File Format

By Alex Merced • 5/18/2026

In the architecture of a modern data lakehouse, there is a strict separation between the Table Format (like Apache Iceberg or Delta Lake) and the File Format (like Apache Parquet or ORC).

The Table Format is a layer of metadata. It tracks schemas, manages transactions, and tells the query engine which files belong to the current version of the table. However, the Table Format does not actually hold any of the raw data. The raw data—the billions of rows of customer records, financial transactions, or IoT telemetry—is encoded and stored on disk by the File Format.

Choosing the right file format is one of the most critical decisions in data engineering. A poor choice can lead to skyrocketing cloud storage costs and queries that take hours instead of seconds.

Row-Based vs. Columnar

File formats generally fall into two categories based on how they write data to disk: row-based and columnar.

Row-Based Formats (like CSV, JSON, or Avro) write data sequentially by row. If you have a table with ID, Name, and Age, a row-based format writes all the data for Row 1 to disk, then all the data for Row 2, and so on.

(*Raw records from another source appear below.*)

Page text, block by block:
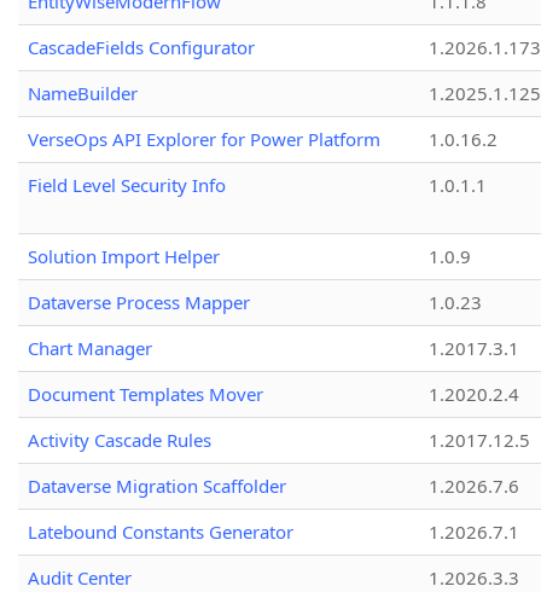
CascadeFields Configurator
1.2026.1.173
NameBuilder
1.2025.1.125
VerseOps API Explorer for Power Platform
1.0.16.2
Field Level Security Info
1.0.1.1
Solution Import Helper
1.0.9
Dataverse Process Mapper
1.0.23
Chart Manager
1.2017.3.1
Document Templates Mover
1.2020.2.4
Activity Cascade Rules
1.2017.12.5
Dataverse Migration Scaffolder
1.2026.7.6
Latebound Constants Generator
1.2026.7.1
Audit Center
1.2026.3.3
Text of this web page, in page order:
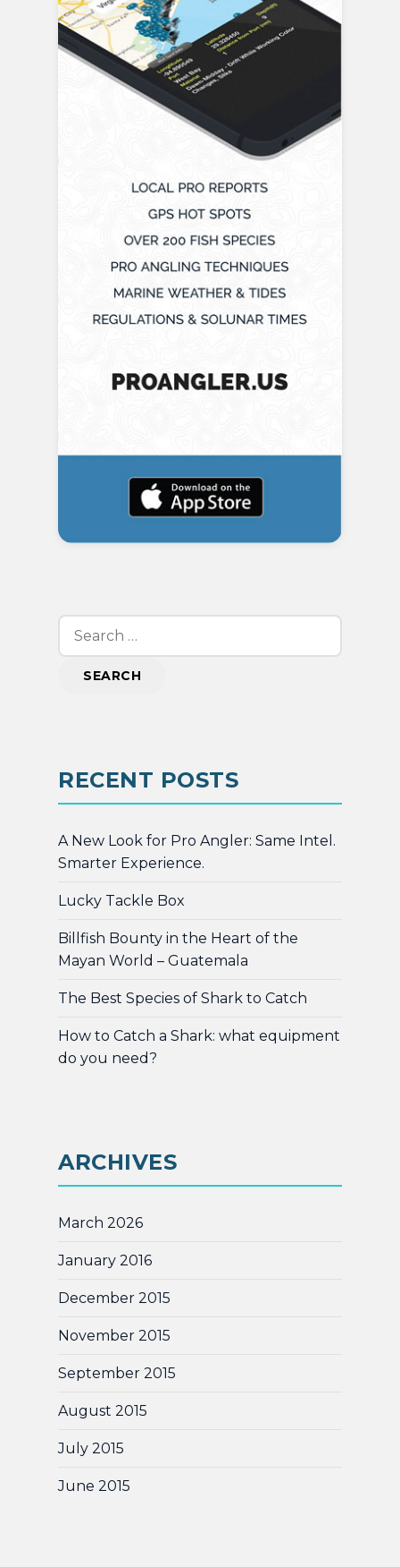
Search
RECENT POSTS
A New Look for Pro Angler: Same Intel.
Smarter Experience.
Lucky Tackle Box
Billfish Bounty in the Heart of the
Mayan World – Guatemala
The Best Species of Shark to Catch
How to Catch a Shark: what equipment
do you need?
ARCHIVES
March 2026
January 2016
December 2015
November 2015
September 2015
August 2015
July 2015
June 2015
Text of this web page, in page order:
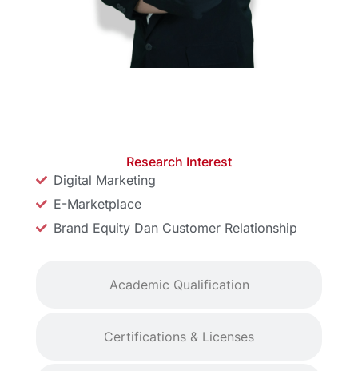
Academic Qualification
Certifications & Licenses
Research Interest
Digital Marketing
E-Marketplace
Brand Equity Dan Customer Relationship
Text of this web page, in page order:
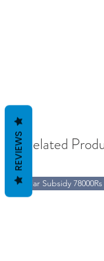
Related
Solar Subsidy 78000Rs
REVIEWS
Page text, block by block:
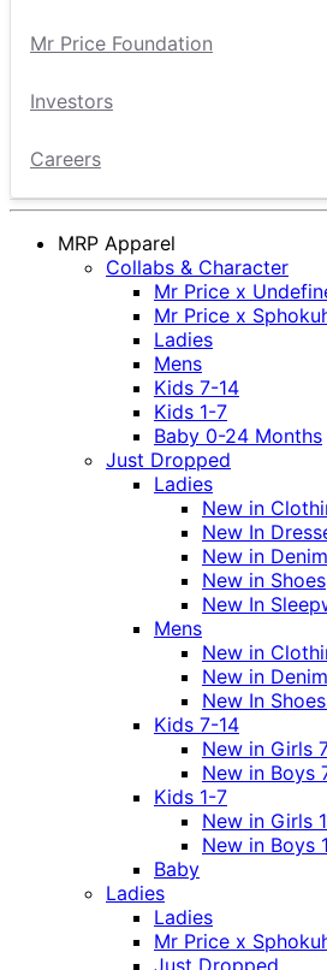
Mr Price Foundation
Investors
Careers
MRP Apparel
Collabs & Character
Mr Price x
Mr Price x
Ladies
Mens
Kids 7-14
Kids 1-7
Baby 0-24 Months
Just Dropped
Ladies
New in
New In
New in Denim
New in Shoes
New In
Mens
New in
New in Denim
New In
Kids 7-14
New in Girls
New in Boys
Kids 1-7
New in Girls
New in Boys
Baby
Ladies
Ladies
Mr Price x
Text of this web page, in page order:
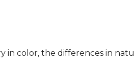
in color, the differences in
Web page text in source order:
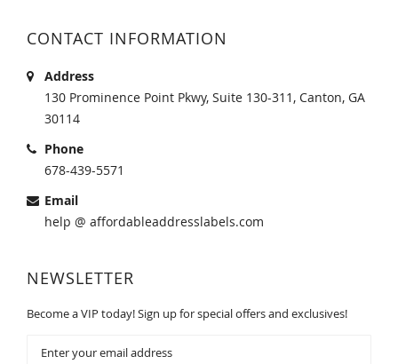
CONTACT INFORMATION
Address
130 Prominence Point Pkwy, Suite 130-311, Canton, GA
30114
Phone
678-439-5571
Email
help @ affordableaddresslabels.com
NEWSLETTER
Become a VIP today! Sign up for special offers and exclusives!
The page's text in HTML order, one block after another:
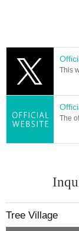
This
The
Tree Village
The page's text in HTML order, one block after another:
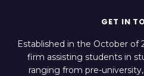
GET IN
Established in the October of
firm assisting students in
ranging from pre-
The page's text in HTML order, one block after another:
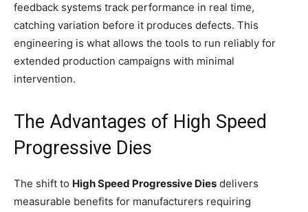
feedback systems track performance in real time,
catching variation before it produces defects. This
engineering is what allows the tools to run reliably for
extended production campaigns with minimal
intervention.
The Advantages of High Speed
Progressive Dies
The shift to High Speed Progressive Dies delivers
measurable benefits for manufacturers requiring

This is highly efficient for transactional systems (OLTP) where an application needs to read or write a single, complete record quickly. However, it is disastrous for analytics. If an analyst runs SELECT AVG(Age) FROM users, the engine must read every single byte of the row-based file from disk, scanning past millions of irrelevant names and IDs just to extract the ages.

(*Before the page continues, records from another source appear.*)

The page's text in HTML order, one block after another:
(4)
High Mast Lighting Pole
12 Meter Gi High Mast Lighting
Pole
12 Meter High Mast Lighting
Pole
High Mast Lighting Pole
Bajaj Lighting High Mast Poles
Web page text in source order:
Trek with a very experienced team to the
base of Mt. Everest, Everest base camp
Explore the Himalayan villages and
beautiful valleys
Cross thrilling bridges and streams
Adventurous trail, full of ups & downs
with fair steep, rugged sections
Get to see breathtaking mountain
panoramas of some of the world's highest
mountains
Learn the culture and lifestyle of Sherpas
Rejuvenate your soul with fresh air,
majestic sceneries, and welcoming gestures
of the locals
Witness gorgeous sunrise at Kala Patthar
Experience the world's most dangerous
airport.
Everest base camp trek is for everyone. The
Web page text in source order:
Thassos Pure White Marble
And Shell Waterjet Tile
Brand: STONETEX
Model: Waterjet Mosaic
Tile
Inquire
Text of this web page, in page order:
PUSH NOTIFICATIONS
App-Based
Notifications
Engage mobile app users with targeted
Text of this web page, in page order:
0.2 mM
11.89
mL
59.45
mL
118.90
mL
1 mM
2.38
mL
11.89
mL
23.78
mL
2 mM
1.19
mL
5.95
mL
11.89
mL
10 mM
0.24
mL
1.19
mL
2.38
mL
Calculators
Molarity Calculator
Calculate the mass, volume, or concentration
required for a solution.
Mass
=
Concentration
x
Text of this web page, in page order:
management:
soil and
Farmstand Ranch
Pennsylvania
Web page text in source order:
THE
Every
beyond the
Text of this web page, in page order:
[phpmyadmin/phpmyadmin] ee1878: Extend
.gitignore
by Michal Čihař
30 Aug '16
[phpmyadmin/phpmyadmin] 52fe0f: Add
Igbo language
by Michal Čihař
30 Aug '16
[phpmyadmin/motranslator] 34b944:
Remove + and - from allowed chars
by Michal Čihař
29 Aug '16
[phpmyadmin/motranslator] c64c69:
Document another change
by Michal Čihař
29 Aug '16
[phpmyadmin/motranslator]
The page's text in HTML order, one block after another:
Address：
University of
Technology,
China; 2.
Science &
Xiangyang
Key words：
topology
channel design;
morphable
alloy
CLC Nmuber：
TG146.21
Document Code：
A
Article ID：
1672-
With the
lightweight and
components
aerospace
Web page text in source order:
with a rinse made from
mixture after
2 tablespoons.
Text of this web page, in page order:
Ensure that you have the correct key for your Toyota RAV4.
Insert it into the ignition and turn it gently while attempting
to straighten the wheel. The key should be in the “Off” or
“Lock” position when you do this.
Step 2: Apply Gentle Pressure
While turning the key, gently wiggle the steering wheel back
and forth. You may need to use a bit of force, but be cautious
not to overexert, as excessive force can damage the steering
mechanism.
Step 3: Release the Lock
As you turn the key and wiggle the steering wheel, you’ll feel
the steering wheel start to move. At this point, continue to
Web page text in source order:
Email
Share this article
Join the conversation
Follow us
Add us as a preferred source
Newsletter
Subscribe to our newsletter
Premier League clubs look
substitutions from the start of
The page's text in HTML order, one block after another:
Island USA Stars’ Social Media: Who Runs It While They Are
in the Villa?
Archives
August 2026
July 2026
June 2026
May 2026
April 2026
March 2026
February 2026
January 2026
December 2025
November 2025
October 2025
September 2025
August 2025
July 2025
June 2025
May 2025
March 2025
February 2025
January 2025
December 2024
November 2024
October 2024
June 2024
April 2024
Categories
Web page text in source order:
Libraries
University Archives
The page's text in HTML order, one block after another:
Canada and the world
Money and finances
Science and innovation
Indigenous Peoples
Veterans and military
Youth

Columnar Formats (like Parquet or ORC) write data sequentially by column. They group all the IDs together, then all the Names, then all the Ages.

When the analyst runs SELECT AVG(Age) FROM users, the query engine simply skips to the exact byte offset where the “Age” column is stored. It reads only that specific block of data, entirely ignoring the rest of the file. This process, known as “projection pushdown,” drastically reduces disk I/O, which is the primary bottleneck in big data processing.

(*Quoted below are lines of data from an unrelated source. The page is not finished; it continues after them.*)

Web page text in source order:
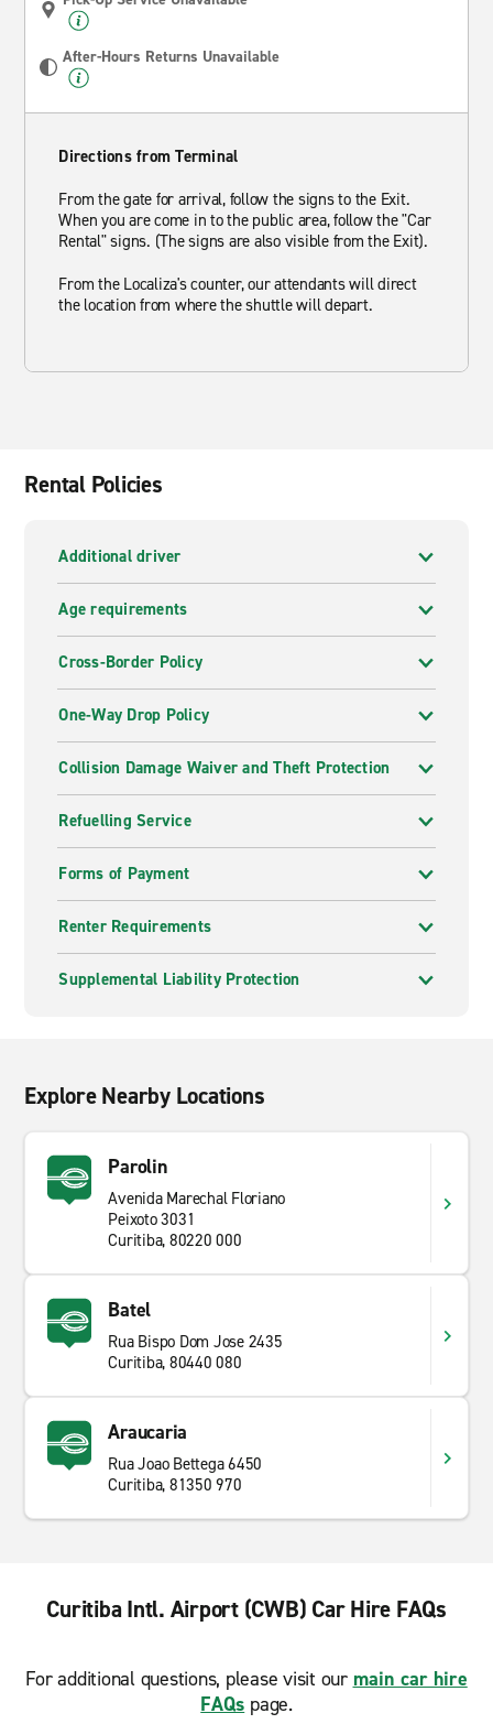
After-Hours Returns Unavailable
Directions from Terminal
From the gate for arrival, follow the signs to the Exit.
When you are come in to the public area, follow the "Car
Rental" signs. (The signs are also visible from the Exit).
From the Localiza's counter, our attendants will direct
the location from where the shuttle will depart.
Rental Policies
Additional driver
Age requirements
Cross-Border Policy
One-Way Drop Policy
Collision Damage Waiver and Theft Protection
Refuelling Service
Forms of Payment
Renter Requirements
Supplemental Liability Protection
Explore Nearby Locations
Parolin
Avenida Marechal Floriano
Peixoto 3031
Curitiba, 80220 000
Batel
Rua Bispo Dom Jose 2435
Curitiba, 80440 080
Araucaria
Rua Joao Bettega 6450
Curitiba, 81350 970
Curitiba Intl. Airport (CWB) Car Hire FAQs
For additional questions, please visit our main car hire
FAQs page.
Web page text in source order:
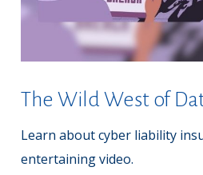
The Wild West of
Learn about cyber liability
entertaining video.
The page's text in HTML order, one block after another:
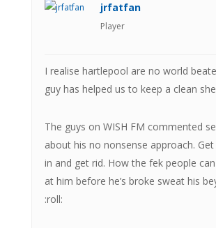
jrfatfan
Player
I realise hartlepool are no world
guy has helped us to keep a clean
The guys on WISH FM commented
about his no nonsense approach.
in and get rid. How the fek people
at him before he’s broke sweat his
:roll:
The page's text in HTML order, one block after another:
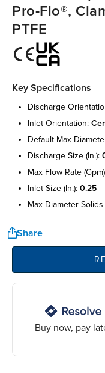
Pro-Flo®,
PTFE
Key Specifications
discharge
inlet orientation:
default max
discharge size (in.):
max flow rate
inlet size (in.): 0.25
max diameter solids
Share
Buy now, pay
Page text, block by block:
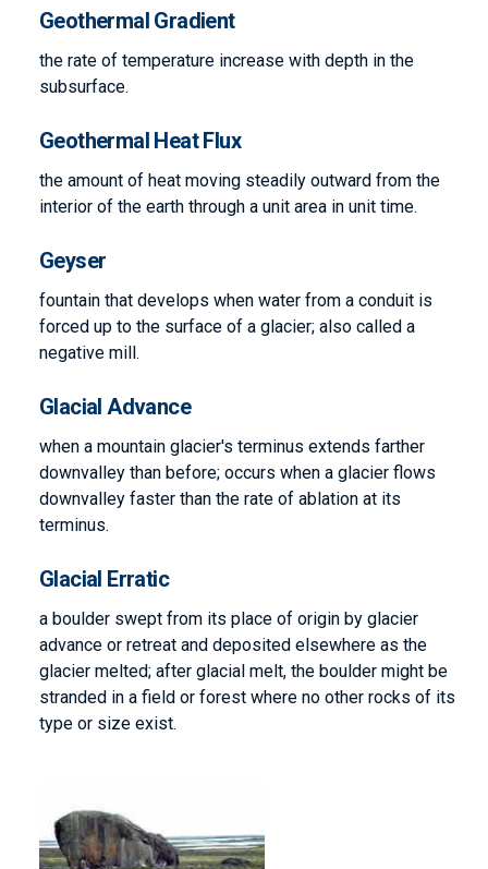
Geothermal Gradient
the rate of temperature increase with depth in the
subsurface.
Geothermal Heat Flux
the amount of heat moving steadily outward from the
interior of the earth through a unit area in unit time.
Geyser
fountain that develops when water from a conduit is
forced up to the surface of a glacier; also called a
negative mill.
Glacial Advance
when a mountain glacier's terminus extends farther
downvalley than before; occurs when a glacier flows
downvalley faster than the rate of ablation at its
terminus.
Glacial Erratic
a boulder swept from its place of origin by glacier
advance or retreat and deposited elsewhere as the
glacier melted; after glacial melt, the boulder might be
stranded in a field or forest where no other rocks of its
type or size exist.
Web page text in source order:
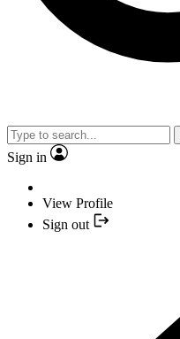
Sign in
View Profile
Sign out
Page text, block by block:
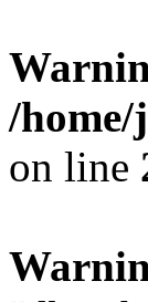
/home/
on line
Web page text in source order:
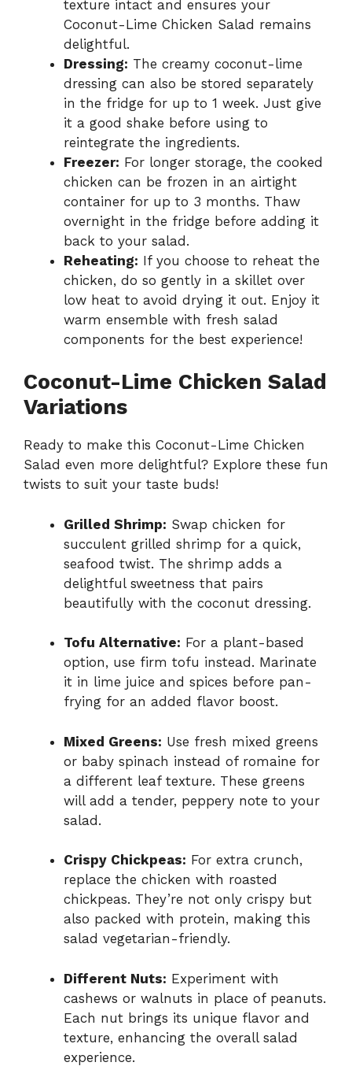
texture intact and ensures your
Coconut-Lime Chicken Salad remains
delightful.
Dressing: The creamy coconut-lime
dressing can also be stored separately
in the fridge for up to 1 week. Just give
it a good shake before using to
reintegrate the ingredients.
Freezer: For longer storage, the cooked
chicken can be frozen in an airtight
container for up to 3 months. Thaw
overnight in the fridge before adding it
back to your salad.
Reheating: If you choose to reheat the
chicken, do so gently in a skillet over
low heat to avoid drying it out. Enjoy it
warm ensemble with fresh salad
components for the best experience!
Coconut-Lime Chicken Salad
Variations
Ready to make this Coconut-Lime Chicken
Salad even more delightful? Explore these fun
twists to suit your taste buds!
Grilled Shrimp: Swap chicken for
succulent grilled shrimp for a quick,
seafood twist. The shrimp adds a
delightful sweetness that pairs
beautifully with the coconut dressing.
Tofu Alternative: For a plant-based
option, use firm tofu instead. Marinate
it in lime juice and spices before pan-
frying for an added flavor boost.
Mixed Greens: Use fresh mixed greens
or baby spinach instead of romaine for
a different leaf texture. These greens
will add a tender, peppery note to your
salad.
Crispy Chickpeas: For extra crunch,
replace the chicken with roasted
chickpeas. They’re not only crispy but
also packed with protein, making this
salad vegetarian-friendly.
Different Nuts: Experiment with
cashews or walnuts in place of peanuts.
Each nut brings its unique flavor and
texture, enhancing the overall salad
experience.

Diagram 1: Row-Based vs. Columnar Storage

Comparison of Row-Based and Columnar File Formats

Compression Efficiency

Beyond query performance, columnar file formats offer a massive advantage in storage efficiency due to how compression algorithms work.

Compression algorithms look for patterns and repetitions in data. In a row-based format, data is heterogeneous; a string (Name) is followed by an integer (Age), followed by a boolean (Is_Active). This lack of uniformity makes compression difficult.

In a columnar format, data is homogeneous. An entire block of disk space contains nothing but integers, or nothing but booleans. If a column tracks user status (Active or Inactive), a columnar format doesn’t need to write the word “Active” a million times. It can use Run-Length Encoding (RLE) to simply record “The value ‘Active’ repeats 1,000,000 times.”

This allows columnar file formats to achieve extreme compression ratios, significantly lowering the cost of storing petabytes of data in cloud object storage like Amazon S3.

Diagram 2: File Format in the Lakehouse

The role of File Formats in the Data Lakehouse Architecture

The Standard: Apache Parquet

While several columnar formats exist, Apache Parquet has emerged as the undisputed standard for the modern data lakehouse. It is heavily optimized for complex nested data structures and provides extensive support for predicate pushdown (allowing the file itself to filter out data before sending it to the query engine).

When you build an Apache Iceberg table, Iceberg is the metadata brain managing the transactions, but under the hood, it is almost certainly writing the physical bytes to disk using the Apache Parquet file format.